After observing that it produced a result with f2 = 0 I tried using that directly as follows (assuming that sys and cdn are defined as above):

sys20:=eval(sys,f2(x)=0);
for i to 3 do sys20[i] end do; #Viewing the result
cdn20:=eval(cdn,f2=0);
bcs20:=remove(has,dsys3[4..-1],f2);
#Leaving out sys20[1]:
res0:=dsolve(sys20[2..3] union bcs20 union {cdn20},numeric,approxsoln=[f1(x)=-sin(Pi*x),f3(x)=100*sin(2*Pi*x)]);
res0(0.5);
plots:-odeplot(res0,[[x,f1(x)],[x,f3(x)]],0..1); #Pretty small: Reliable???
#Checking if sys20[1] happens to be satisfied:
plots:-odeplot(res0,[x,lhs(sys20[1])],0..1,thickness=5); #It seems so

@FMEHR Do you have any reason to believe that a nontrivial solution exists?

Possibly something like the following, where f2 is the blue graph, i.e. f2(x) = 0 (almost at least)?

I don't trust the solution above since I cannot make dsolve come out with that answer even if I feed it as an approximate solution. It still returns the trivial solution.

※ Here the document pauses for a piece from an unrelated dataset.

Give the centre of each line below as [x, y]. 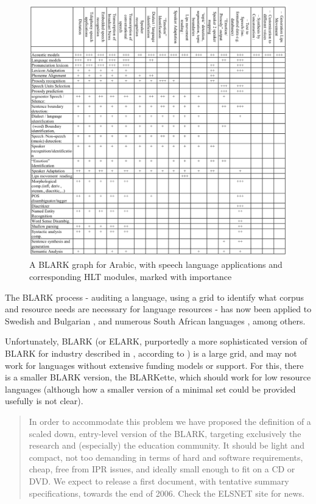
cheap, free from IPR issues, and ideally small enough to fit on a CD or [162, 469]
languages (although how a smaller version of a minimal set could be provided [150, 389]
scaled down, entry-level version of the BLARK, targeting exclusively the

All your constants need to have numerical values. So we need to know what those are.

The boundary conditions you give as:

bcs := y[1](0) = 0, y[2](0) = 1, y[3](0) = d[1], y[2](blt) = 0, y[3](blt) = 0, y[5](0) = 1, y[5](blt) = 0, y[4](0) = d[2], y[6](0) = d[3], y[4](blt) = d[4];

where blt is known, but d[1],..., d[4] are not. The six boundary conditions not containing the d's should determine the solution, so the values of y[3](0), y[4](0), y[6](0), y[4](blt) will be determined directly from the solution.
This has nothing to do with using a shooting method or not.

@emmantop Surely, you had a system of two odes of order 4 in f and order 2 in theta.
For some reason (which?) you want to turn this into a first order system using the variable names y[1],...,y[6].
Thus you must write down 6 first order equations of the form
diff(y[1](eta),eta)=y[2](eta);
diff(y[2](eta),eta)= whatever it is in terms of all the y[i]'s.
etc. up to and including
diff(y[6](eta),eta)= whatever it is in terms of all the y[i]'s

You have only two of these at the moment, but you have a line containing the translations from f,theta to the y[i]'s.
So the information from there has to be written in the form I showed above.

Basically, DEtools[convertsys] could have done that.
Still the question remains, why convert to a first order system? dsolve/numeric will do it itself (without telling you).

A suggestion if you insist on writing the original system of 2 equations (say eq1, eq2) in f and theta as a first order system:
Write down eq1 and eq2. Then do
DEtools[convertsys]({eq1,eq2},[],[f,theta],eta,Y,YP);
Then you get a list, whose first element is the first order system. Now write that in the form desribed above.

Before getting to the issue at hand you need to fix (at least) two things:

1. Missing multiplication sign in ode1 after
2. There is a theta(eta) appearing in ode2. That should probably be y[5](eta).